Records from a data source

┌──

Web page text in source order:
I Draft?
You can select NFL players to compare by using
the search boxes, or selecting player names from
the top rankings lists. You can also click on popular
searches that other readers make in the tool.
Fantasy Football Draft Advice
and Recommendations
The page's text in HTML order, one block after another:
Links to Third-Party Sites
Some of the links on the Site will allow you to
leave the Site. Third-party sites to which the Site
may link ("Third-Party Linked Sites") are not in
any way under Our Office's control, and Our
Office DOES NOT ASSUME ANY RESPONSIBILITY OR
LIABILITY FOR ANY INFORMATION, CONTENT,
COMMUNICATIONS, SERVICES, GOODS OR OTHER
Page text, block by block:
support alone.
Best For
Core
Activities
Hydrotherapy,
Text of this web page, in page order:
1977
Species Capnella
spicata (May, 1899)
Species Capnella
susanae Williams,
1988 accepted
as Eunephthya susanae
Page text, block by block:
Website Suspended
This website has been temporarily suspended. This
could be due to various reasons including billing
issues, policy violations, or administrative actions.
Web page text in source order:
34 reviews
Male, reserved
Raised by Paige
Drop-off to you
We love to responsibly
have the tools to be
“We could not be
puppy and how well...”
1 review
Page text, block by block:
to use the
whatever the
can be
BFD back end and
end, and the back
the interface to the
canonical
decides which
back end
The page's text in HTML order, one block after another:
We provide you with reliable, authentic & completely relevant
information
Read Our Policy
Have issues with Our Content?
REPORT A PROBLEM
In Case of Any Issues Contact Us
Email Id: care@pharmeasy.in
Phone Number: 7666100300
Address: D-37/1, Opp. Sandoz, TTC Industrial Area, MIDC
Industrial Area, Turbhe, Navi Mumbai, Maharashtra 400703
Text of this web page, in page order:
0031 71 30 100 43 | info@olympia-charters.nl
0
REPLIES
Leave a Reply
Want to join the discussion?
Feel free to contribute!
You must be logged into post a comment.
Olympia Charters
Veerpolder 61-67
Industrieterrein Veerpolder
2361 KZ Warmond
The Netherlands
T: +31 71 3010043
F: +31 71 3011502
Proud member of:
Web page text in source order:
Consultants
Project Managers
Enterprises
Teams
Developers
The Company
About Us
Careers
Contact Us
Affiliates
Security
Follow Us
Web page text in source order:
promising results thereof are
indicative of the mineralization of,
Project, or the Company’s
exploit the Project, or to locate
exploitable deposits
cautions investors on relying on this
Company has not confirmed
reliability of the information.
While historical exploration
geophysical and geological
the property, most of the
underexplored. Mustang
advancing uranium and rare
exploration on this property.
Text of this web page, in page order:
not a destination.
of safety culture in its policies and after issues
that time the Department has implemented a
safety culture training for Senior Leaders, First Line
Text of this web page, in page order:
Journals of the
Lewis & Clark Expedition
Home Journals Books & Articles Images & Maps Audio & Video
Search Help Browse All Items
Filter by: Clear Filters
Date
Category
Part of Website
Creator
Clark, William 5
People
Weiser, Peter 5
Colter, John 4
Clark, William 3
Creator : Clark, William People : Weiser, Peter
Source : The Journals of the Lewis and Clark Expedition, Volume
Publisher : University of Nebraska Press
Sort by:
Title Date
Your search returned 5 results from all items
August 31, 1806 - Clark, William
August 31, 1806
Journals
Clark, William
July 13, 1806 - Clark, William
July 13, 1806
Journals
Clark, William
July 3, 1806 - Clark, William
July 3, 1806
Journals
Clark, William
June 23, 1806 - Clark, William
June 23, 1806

└──

▶ Goal of the exercise
A verbatim transcription of all the entries above is required.

▶ Expected answer
Web page text in source order:
I Draft?
You can select NFL players to compare by using
the search boxes, or selecting player names from
the top rankings lists. You can also click on popular
searches that other readers make in the tool.
Fantasy Football Draft Advice
and Recommendations
The page's text in HTML order, one block after another:
Links to Third-Party Sites
Some of the links on the Site will allow you to
leave the Site. Third-party sites to which the Site
may link ("Third-Party Linked Sites") are not in
any way under Our Office's control, and Our
Office DOES NOT ASSUME ANY RESPONSIBILITY OR
LIABILITY FOR ANY INFORMATION, CONTENT,
COMMUNICATIONS, SERVICES, GOODS OR OTHER
Page text, block by block:
support alone.
Best For
Core
Activities
Hydrotherapy,
Text of this web page, in page order:
1977
Species Capnella
spicata (May, 1899)
Species Capnella
susanae Williams,
1988 accepted
as Eunephthya susanae
Page text, block by block:
Website Suspended
This website has been temporarily suspended. This
could be due to various reasons including billing
issues, policy violations, or administrative actions.
Web page text in source order:
34 reviews
Male, reserved
Raised by Paige
Drop-off to you
We love to responsibly
have the tools to be
“We could not be
puppy and how well...”
1 review
Page text, block by block:
to use the
whatever the
can be
BFD back end and
end, and the back
the interface to the
canonical
decides which
back end
The page's text in HTML order, one block after another:
We provide you with reliable, authentic & completely relevant
information
Read Our Policy
Have issues with Our Content?
REPORT A PROBLEM
In Case of Any Issues Contact Us
Email Id: care@pharmeasy.in
Phone Number: 7666100300
Address: D-37/1, Opp. Sandoz, TTC Industrial Area, MIDC
Industrial Area, Turbhe, Navi Mumbai, Maharashtra 400703
Text of this web page, in page order:
0031 71 30 100 43 | info@olympia-charters.nl
0
REPLIES
Leave a Reply
Want to join the discussion?
Feel free to contribute!
You must be logged into post a comment.
Olympia Charters
Veerpolder 61-67
Industrieterrein Veerpolder
2361 KZ Warmond
The Netherlands
T: +31 71 3010043
F: +31 71 3011502
Proud member of:
Web page text in source order:
Consultants
Project Managers
Enterprises
Teams
Developers
The Company
About Us
Careers
Contact Us
Affiliates
Security
Follow Us
Web page text in source order:
promising results thereof are
indicative of the mineralization of,
Project, or the Company’s
exploit the Project, or to locate
exploitable deposits
cautions investors on relying on this
Company has not confirmed
reliability of the information.
While historical exploration
geophysical and geological
the property, most of the
underexplored. Mustang
advancing uranium and rare
exploration on this property.
Text of this web page, in page order:
not a destination.
of safety culture in its policies and after issues
that time the Department has implemented a
safety culture training for Senior Leaders, First Line
Text of this web page, in page order:
Journals of the
Lewis & Clark Expedition
Home Journals Books & Articles Images & Maps Audio & Video
Search Help Browse All Items
Filter by: Clear Filters
Date
Category
Part of Website
Creator
Clark, William 5
People
Weiser, Peter 5
Colter, John 4
Clark, William 3
Creator : Clark, William People : Weiser, Peter
Source : The Journals of the Lewis and Clark Expedition, Volume
Publisher : University of Nebraska Press
Sort by:
Title Date
Your search returned 5 results from all items
August 31, 1806 - Clark, William
August 31, 1806
Journals
Clark, William
July 13, 1806 - Clark, William
July 13, 1806
Journals
Clark, William
July 3, 1806 - Clark, William
July 3, 1806
Journals
Clark, William
June 23, 1806 - Clark, William
June 23, 1806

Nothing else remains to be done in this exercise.